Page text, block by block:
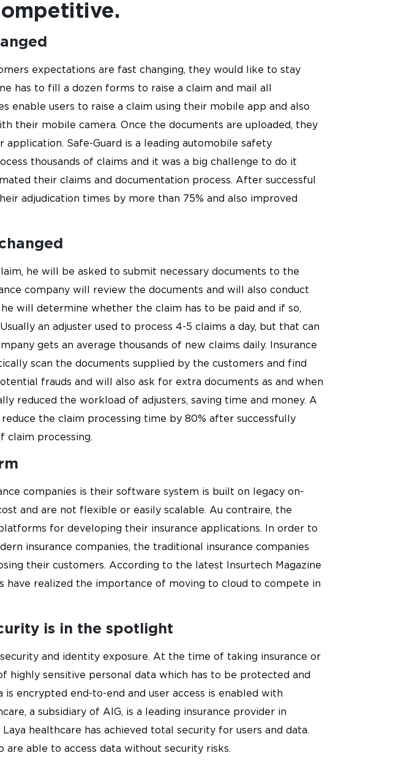
expectations are fast changing, they would like to stay
has to fill a dozen forms to raise a claim and mail all
enable users to raise a claim using their mobile app and also
their mobile camera. Once the documents are uploaded, they
Safe-Guard is a leading automobile safety
thousands of claims and it was a big challenge to do it
their claims and documentation process. After successful
adjudication times by more than 75% and also improved
he will be asked to submit necessary documents to the
company will review the documents and will also conduct
will determine whether the claim has to be paid and if so,
an adjuster used to process 4-5 claims a day, but that can
gets an average thousands of new claims daily. Insurance
scan the documents supplied by the customers and find
frauds and will also ask for extra documents as and when
reduced the workload of adjusters, saving time and money. A
the claim processing time by 80% after successfully
claim processing.
companies is their software system is built on legacy on-
and are not flexible or easily scalable. Au contraire, the
for developing their insurance applications. In order to
insurance companies, the traditional insurance companies
their customers. According to the latest Insurtech Magazine
have realized the importance of moving to cloud to compete in
is in the spotlight
and identity exposure. At the time of taking insurance or
highly sensitive personal data which has to be protected and
encrypted end-to-end and user access is enabled with
a subsidiary of AIG, is a leading insurance provider in
healthcare has achieved total security for users and data.
are able to access data without security risks.
####
### PROBLEM STATEMENT
What needs duplicating is the run of lines from the one containing "a subsidiary of" through the last line of the entries above, exact and complete.

### ANSWER BOX
a subsidiary of AIG, is a leading insurance provider in
healthcare has achieved total security for users and data.
are able to access data without security risks.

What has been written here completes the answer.